Syria is unlikely to follow this particular course. To begin with, the war there is much more of a conventional conflict over territory. The regime is not trying to locate and identify insurgents within an area it controls, as were the Americans and the Iraqi government. Rather, it is fighting to have any sort of presence at all inside much of the country. Its tools are not satellite-guided bombs delivered onto a single house in an attempt to kill an identified suspect, rather, but a barrage of shells onto a neighborhood to intimidate en masse. Consequently, a Syrian rebel commander need not live in mortal fear, as the Iraqis appeared to have done, that a rival could eliminate him quietly and with impunity by passing his coordinates to the Americans. Rather, rival rebels in any neighborhood have a joint interest in standing together to keep the government at bay altogether.

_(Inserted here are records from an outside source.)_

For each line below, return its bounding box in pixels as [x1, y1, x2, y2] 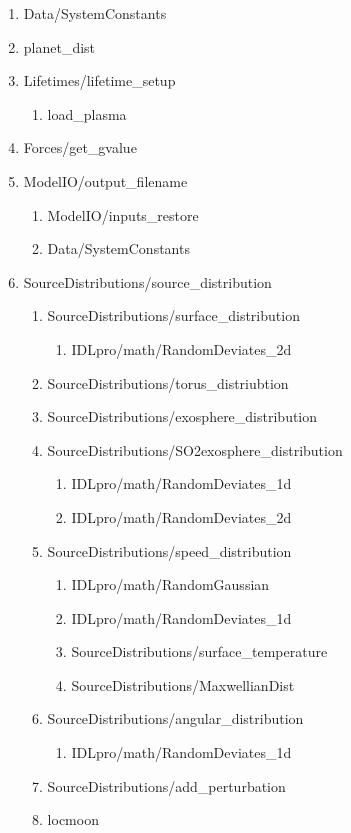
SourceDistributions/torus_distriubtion [47, 372, 289, 393]
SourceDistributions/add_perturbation [47, 775, 286, 796]
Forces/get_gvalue [23, 137, 137, 158]
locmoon [47, 809, 99, 830]
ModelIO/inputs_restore [47, 204, 199, 225]
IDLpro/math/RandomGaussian [71, 574, 270, 595]
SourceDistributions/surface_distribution [47, 305, 300, 326]
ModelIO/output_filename [23, 170, 188, 191]
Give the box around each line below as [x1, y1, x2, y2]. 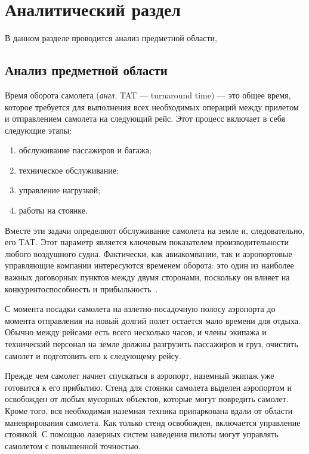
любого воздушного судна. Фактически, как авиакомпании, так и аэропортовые [5, 247, 292, 260]
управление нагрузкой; [18, 184, 101, 196]
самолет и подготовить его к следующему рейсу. [5, 349, 181, 362]
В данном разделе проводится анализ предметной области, [5, 32, 217, 44]
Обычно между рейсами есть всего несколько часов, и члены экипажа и [5, 326, 267, 338]
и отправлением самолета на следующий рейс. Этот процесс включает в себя [5, 112, 285, 125]
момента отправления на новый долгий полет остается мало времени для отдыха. [5, 314, 301, 326]
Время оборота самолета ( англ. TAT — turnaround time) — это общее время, [5, 88, 291, 101]
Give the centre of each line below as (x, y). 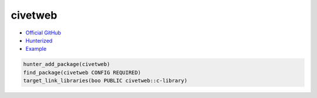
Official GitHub (43, 33)
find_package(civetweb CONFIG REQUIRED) (82, 72)
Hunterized (39, 40)
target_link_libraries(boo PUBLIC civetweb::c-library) (105, 81)
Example (36, 49)
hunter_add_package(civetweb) (67, 64)
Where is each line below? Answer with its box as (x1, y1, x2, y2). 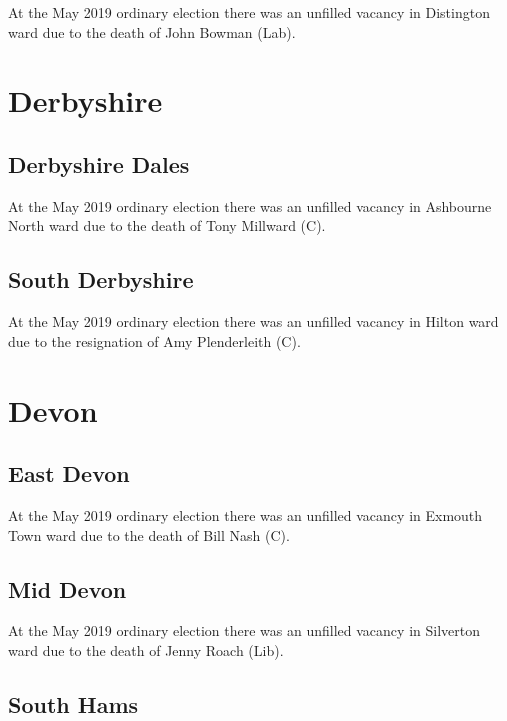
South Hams (8, 688, 139, 719)
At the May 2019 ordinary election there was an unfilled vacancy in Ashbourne (8, 195, 492, 216)
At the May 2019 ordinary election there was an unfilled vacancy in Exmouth (8, 504, 483, 525)
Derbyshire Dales (8, 148, 190, 179)
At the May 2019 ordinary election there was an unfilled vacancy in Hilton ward (8, 311, 499, 332)
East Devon (8, 458, 130, 489)
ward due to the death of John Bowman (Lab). (8, 21, 296, 42)
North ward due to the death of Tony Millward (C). (8, 215, 326, 236)
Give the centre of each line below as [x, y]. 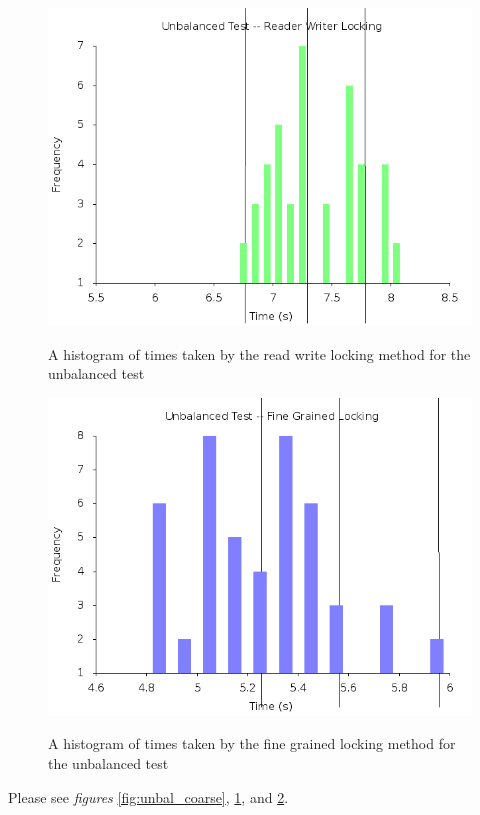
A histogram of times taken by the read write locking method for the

Also, the colonels have not conceded the edge to the Islamists in the PR contest. The Free Syrian Army, not the Islamists, first established itself as the rebellion's premier "brand name," and backed that up with operations like the Damascus bombing that killed three top regime leaders. Levinson's article suggests that the FSA has an advantage over the Islamists in its conduits to the outside world, receiving funds and weapons from Syrian and other Arab supporters.

Libya offers an alternative model for how disputes between insurgent groups may resolve themselves. As Gadhafi's regime collapsed, different branches of the rebels clashed over turf and over perceived injustices in the distribution of resources controlled by the rebel political leadership, or because one group was perceived to have insulted another. (Islamist vs non-Islamist disputes were less important that regional divisions, but they was there.) The killing of Ambassador Stevens and three others is a symptom of the resulting security vacuum.


However, it's worth noting that the Benghazi attack appears to be the work of a small, heavily armed group who may well have planned their assault long in advance. Radical Islamists are marginalized politically -- liberals and centrists dominated the country's parliamentary elections -- and overall, the clashes between local militias tend to de-escalate as political pressure is brought to bear upon them. Libyan rebel groups tended not to see each other as a mortal threat. There is no relentless logic pushing the country towards a second civil war. Syria's conflict of course will take its own unpredictable course: the rise of the Islamists and the resulting rift in the insurgency is a cause for concern, but does not necessarily mean that the radicals will take over.